(SUPPLIED MATERIAL)

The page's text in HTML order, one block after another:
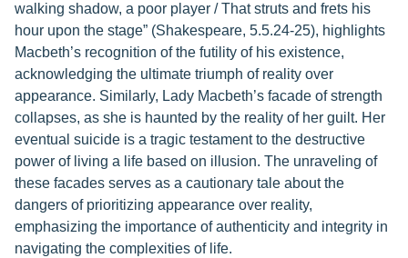
walking shadow, a poor player / That struts and frets his
hour upon the stage” (Shakespeare, 5.5.24-25), highlights
Macbeth’s recognition of the futility of his existence,
acknowledging the ultimate triumph of reality over
appearance. Similarly, Lady Macbeth’s facade of strength
collapses, as she is haunted by the reality of her guilt. Her
eventual suicide is a tragic testament to the destructive
power of living a life based on illusion. The unraveling of
these facades serves as a cautionary tale about the
dangers of prioritizing appearance over reality,
emphasizing the importance of authenticity and integrity in
navigating the complexities of life.
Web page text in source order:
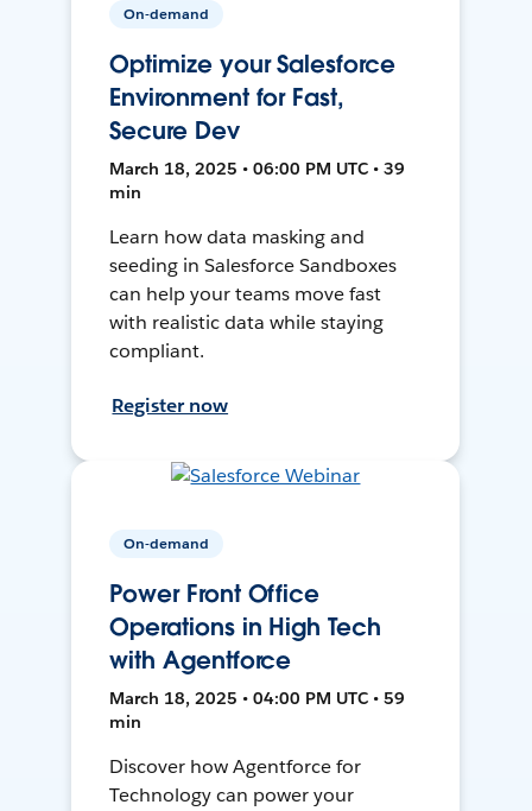
On-demand
Optimize your Salesforce
Environment for Fast,
Secure Dev
March 18, 2025 • 06:00 PM UTC • 39
min
Learn how data masking and
seeding in Salesforce Sandboxes
can help your teams move fast
with realistic data while staying
compliant.
Register now
On-demand
Power Front Office
Operations in High Tech
with Agentforce
March 18, 2025 • 04:00 PM UTC • 59
min
Discover how Agentforce for
Technology can power your
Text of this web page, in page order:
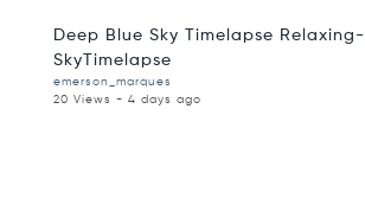
Deep Blue Sky Timelapse Relaxing-
SkyTimelapse
emerson_marques
20 Views - 4 days ago
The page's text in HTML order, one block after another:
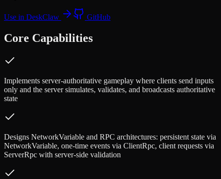
Use in DeskClaw GitHub
Core Capabilities
Implements server-authoritative gameplay where clients send inputs
only and the server simulates, validates, and broadcasts authoritative
state
Designs NetworkVariable and RPC architectures: persistent state via
NetworkVariable, one-time events via ClientRpc, client requests via
ServerRpc with server-side validation
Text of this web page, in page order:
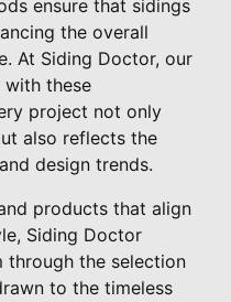
ensure that sidings
the overall
At Siding Doctor, our
these
project not only
also reflects the
design trends.
products that align
Siding Doctor
through the selection
to the timeless
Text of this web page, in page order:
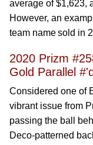
average of $1,623,
However, an
team name sold in
2020 Prizm
Gold Parallel
Considered one of
vibrant issue from
passing the ball
Deco-patterned
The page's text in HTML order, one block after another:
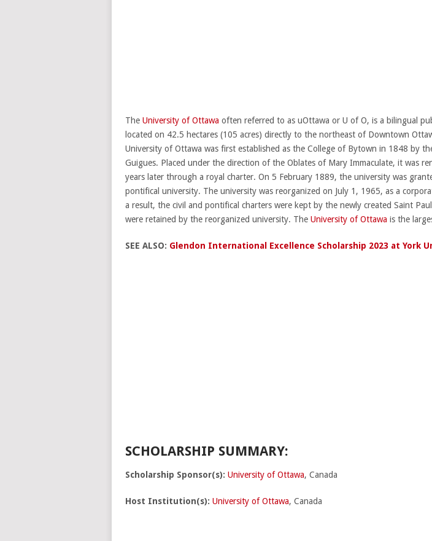
The University of Ottawa often referred to as uOttawa or U of O, is a bilingual
located on 42.5 hectares (105 acres) directly to the northeast of Downtown
University of Ottawa was first established as the College of Bytown in 1848 by
Guigues. Placed under the direction of the Oblates of Mary Immaculate, it was
years later through a royal charter. On 5 February 1889, the university was
pontifical university. The university was reorganized on July 1, 1965, as a
a result, the civil and pontifical charters were kept by the newly created Saint
were retained by the reorganized university. The University of Ottawa is the
SEE ALSO: Glendon International Excellence Scholarship 2023 at York
SCHOLARSHIP SUMMARY:
Scholarship Sponsor(s): University of Ottawa, Canada
Host Institution(s): University of Ottawa, Canada
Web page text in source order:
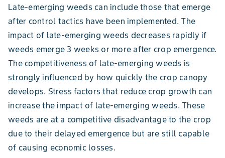
Late-emerging weeds can include those that emerge
after control tactics have been implemented. The
impact of late-emerging weeds decreases rapidly if
weeds emerge 3 weeks or more after crop emergence.
The competitiveness of late-emerging weeds is
strongly influenced by how quickly the crop canopy
develops. Stress factors that reduce crop growth can
increase the impact of late-emerging weeds. These
weeds are at a competitive disadvantage to the crop
due to their delayed emergence but are still capable
of causing economic losses.
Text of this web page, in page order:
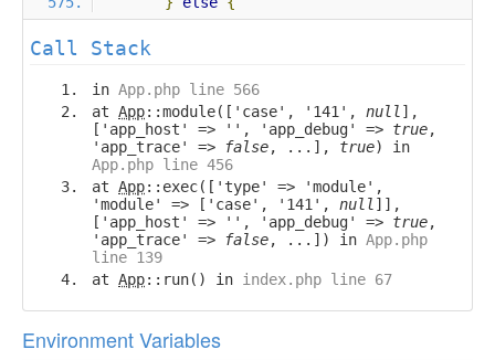
Call Stack
in App.php line 566
at App::module(['case', '141', null ],
['app_host' => '', 'app_debug' => true,
'app_trace' =>
false, ...], true) in
App.php line 456
at App::exec(['type' => 'module',
'module' => ['case', '141', null ]],
['app_host' => '', 'app_debug' => true,
'app_trace' =>
false, ...]) in App.php
line 139
at App::run() in index.php line 67
Environment Variables
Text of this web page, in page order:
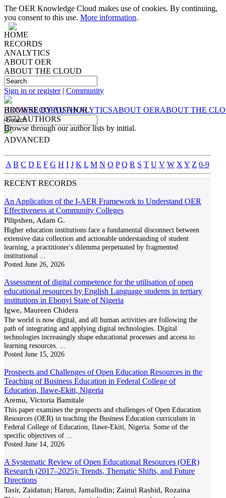
The OER Knowledge Cloud makes use of cookies. By continuing,
you consent to this use. More information.
HOME
RECORDS
ANALYTICS
ABOUT OER
ABOUT THE CLOUD
Sign in or register| Community
HOMERECORDSANALYTICSABOUT OERABOUT THE
ADVANCED
BROWSE BYAUTHOR
4772 AUTHORS
Browse through our author lists by initial.
A B C D E F G H I J K L M N O P Q R S T U V W X Y Z 0-9
RECENT RECORDS
An Application of the I-AER Framework to Understand OER
Effectiveness at Community Colleges
Pilipshen, Adam G.
Higher education institutions face a fundamental disconnect between
extensive data collection and actionable understanding of student
learning, a practitioner's dilemma perpetuated by fragmented
institutional
Posted June 26, 2026
Assessment of digital competence for the utilisation of open
educational resources by English Language students in tertiary
institutions in Ebonyi State of Nigeria
Igwe, Maureen Chidera
The world is now digital, and all human activities are following the
path of integrating and applying digital technologies. Digital
technologies increasingly shape educational processes and access to
learning resources.
Posted June 15, 2026
Prospects and Challenges of Open Education Resources in the
Teaching of Business Education in Federal College of
Education, Ilawe-Ekiti, Nigeria
Aremu, Victoria Bamitale
This paper examines the prospects and challenges of Open Education
Resources (OER) in teaching the Business Education curriculum in
Federal College of Education, Ilawe-Ekiti, Nigeria. Some of the
specific objectives of
Posted June 14, 2026
A Systematic Review of Open Educational Resources (OER)
Research (2017–2025): Trends, Thematic Shifts, and Future
Directions
Tasir, Zaidatun; Harun, Jamalludin; Zainul Rashid, Rozaina
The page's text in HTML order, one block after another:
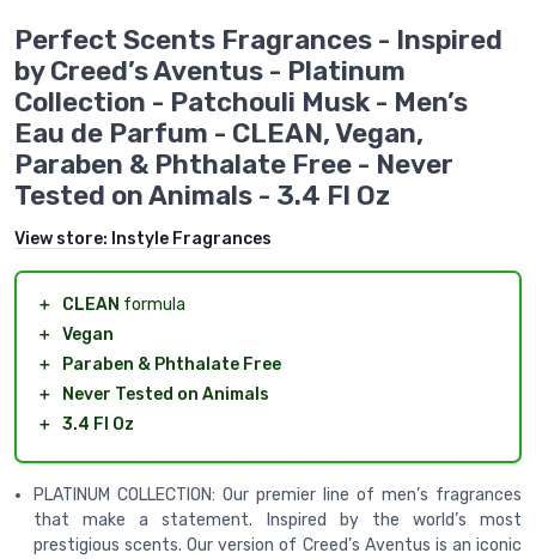
Perfect Scents Fragrances - Inspired
by Creed’s Aventus - Platinum
Collection - Patchouli Musk - Men’s
Eau de Parfum - CLEAN, Vegan,
Paraben & Phthalate Free - Never
Tested on Animals - 3.4 Fl Oz
View store: Instyle Fragrances
＋ CLEAN formula
＋ Vegan
＋
Paraben & Phthalate Free
＋
Never Tested on Animals
＋ 3.4 Fl Oz
PLATINUM COLLECTION: Our premier line of men’s fragrances
that make a statement. Inspired by the world’s most
prestigious scents. Our version of Creed’s Aventus is an iconic

(End SUPPLIED MATERIAL)

> [EXERCISE DIRECTIONS]: Leaving each picture behind, please give again exactly the lines above from the one with "Operations in High Tech" through the one with "passing the ball", both included, and no others.

> [YOUR RESPONSE]:
Operations in High Tech
with Agentforce
March 18, 2025 • 04:00 PM UTC • 59
min
Discover how Agentforce for
Technology can power your
Text of this web page, in page order:
Deep Blue Sky Timelapse Relaxing-
SkyTimelapse
emerson_marques
20 Views - 4 days ago
The page's text in HTML order, one block after another:
Use in DeskClaw GitHub
Core Capabilities
Implements server-authoritative gameplay where clients send inputs
only and the server simulates, validates, and broadcasts authoritative
state
Designs NetworkVariable and RPC architectures: persistent state via
NetworkVariable, one-time events via ClientRpc, client requests via
ServerRpc with server-side validation
Text of this web page, in page order:
ensure that sidings
the overall
At Siding Doctor, our
these
project not only
also reflects the
design trends.
products that align
Siding Doctor
through the selection
to the timeless
Text of this web page, in page order:
average of $1,623,
However, an
team name sold in
2020 Prizm
Gold Parallel
Considered one of
vibrant issue from
passing the ball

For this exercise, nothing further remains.